Saïd Business School is the University of Oxford’s department for studies in business, management and finance.
It aims to translate high-level academic research into global change, creating a network between the University’s academics and dynamic, experienced businesspeople. Every year, groups of MBA students from Oxford undertake projects in which they offer free consultancy services to businesses.
In 2015 a team worked with local company Adlens. First established in 2005 with the aim of providing much-needed corrective vision solutions to the developing world, Adlens is now a global enterprise leading the development and sale of variable-focus glasses. Oxford's MBA students helped the company to analyse the market and the effectiveness of its business model.
Using entrepreneurship to create social benefits
The Skoll Centre for Social Entrepreneurship is part of the Saïd Business School. It supports entrepreneurial activity that aims to tackle social inequalities and environmental challenges across the world by transforming unjust or unsatisfactory systems and practices.
It does this by training talented individuals, producing research and linking up a global community of social entrepreneurs, influential thinkers and key players in business, government and philanthropy. Leading for Impact is a programme offered in partnership by the Skoll Centre and the Berlin-based DO School, for Oxford University students who want to pursue social benefit through their careers.
Adlens also participated in this programme; the students were challenged to create a business model for bringing adjustable glasses to a section of the Indian market. They learned how adjustable-focus eyewear can be combined with smartphone diagnosis methods to provide low-cost, effective eye care to 90% of all people with sight problems.
The Skoll Centre also offers a scholarship programme for Oxford MBA students. Skoll Scholars are proven entrepreneurial leaders who have worked to tackle global issues such as water, health and improving access to energy and financial services.
They are an ever-growing group of talented people who, in the words of one of their number, ‘are working super-hard to change the world’.
Oxford University Press (OUP) is one of the biggest employers in Oxford, with around 1,800 people working in its city offices every day.
The press also contributes funds and books to local charities that share the University’s mission in the area of education.

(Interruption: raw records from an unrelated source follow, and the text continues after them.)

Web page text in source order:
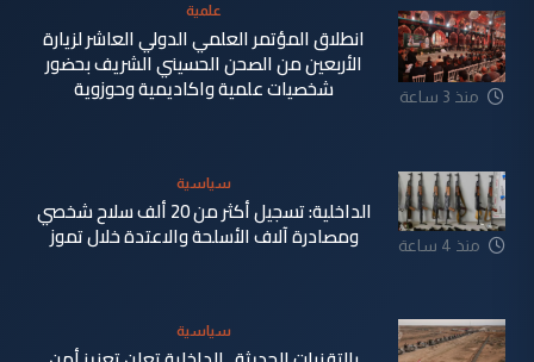
منذ 3 ساعة
علمية
انطلاق المؤتمر العلمي الدولي العاشر لزيارة
الأربعين من الصحن الحسيني الشريف بحضور
شخصيات علمية واكاديمية وحوزوية
منذ 4 ساعة
سياسية
الداخلية: تسجيل أكثر من 20 ألف سلاح شخصي
ومصادرة آلاف الأسلحة والاعتدة خلال تموز
سياسية
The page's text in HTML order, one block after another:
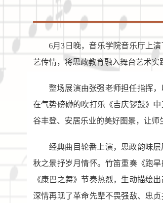
6月3日晚，音乐学院音乐厅上
艺传情，将思政教育融入舞台艺术实
整场展演由张强老师担任指挥
在气势磅礴的吹打乐《吉庆锣鼓》
谷丰登、安居乐业的美好图景，让师
经典曲目轮番上演，思政韵味
秋之景抒岁月情怀。竹笛重奏《跑
《康巴之舞》节奏热烈，生动描绘
深情再现了革命先辈不畏强敌、忠
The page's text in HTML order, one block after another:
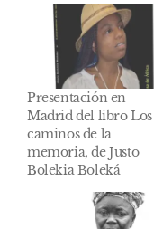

Since 2012 44 OUP employees have volunteered with the ARCh programme and helped 44 children to develop their reading ability. OUP also supports the programme financially, to train its volunteers, as well as through book donations.
Crisis is the national charity for homeless people. It offers education, employment and housing and wellbeing services to transform lives and end homelessness.

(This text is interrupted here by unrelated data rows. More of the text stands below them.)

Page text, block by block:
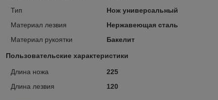
Тип
Нож универсальный
Материал лезвия
Нержавеющая сталь
Материал рукоятки
Бакелит
Пользовательские характеристики
Длина ножа
225
Длина лезвия
120
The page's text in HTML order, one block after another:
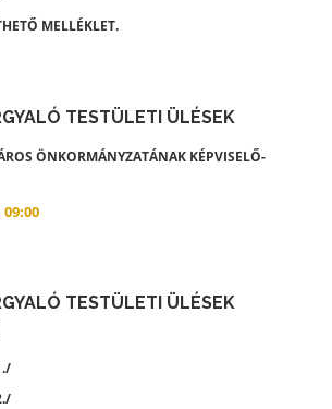
MELLÉKLET.
TESTÜLETI ÜLÉSEK
ÖNKORMÁNYZATÁNAK KÉPVISELŐ-
09:00
TESTÜLETI ÜLÉSEK

The Oxford Skylight opened in 2011 and is located in central Oxford. In 2011 OUP committed to supporting Crisis Skylight Oxford’s work with homeless and vulnerably housed people in the city. OUP’s support helps Crisis Skylight offer courses in literacy, mathematics, IT, carpentry and gardening, to enable people to return to work.
OUP also donates books to Crisis Skylight centres throughout the UK. These enable Crisis tutors to run courses and give users access to valuable reading material.
First Story empowers secondary school students by working with them to nurture creativity and communication skills through creative writing. First Story pays for professional writers to go into schools and provide workshops, culminating in an anthology of the students’ work.
Six schools participate in the programme in Oxford. OUP helps the students design the covers for these anthologies and provides advice about the production process. Some of the students have also had access to work experience at OUP.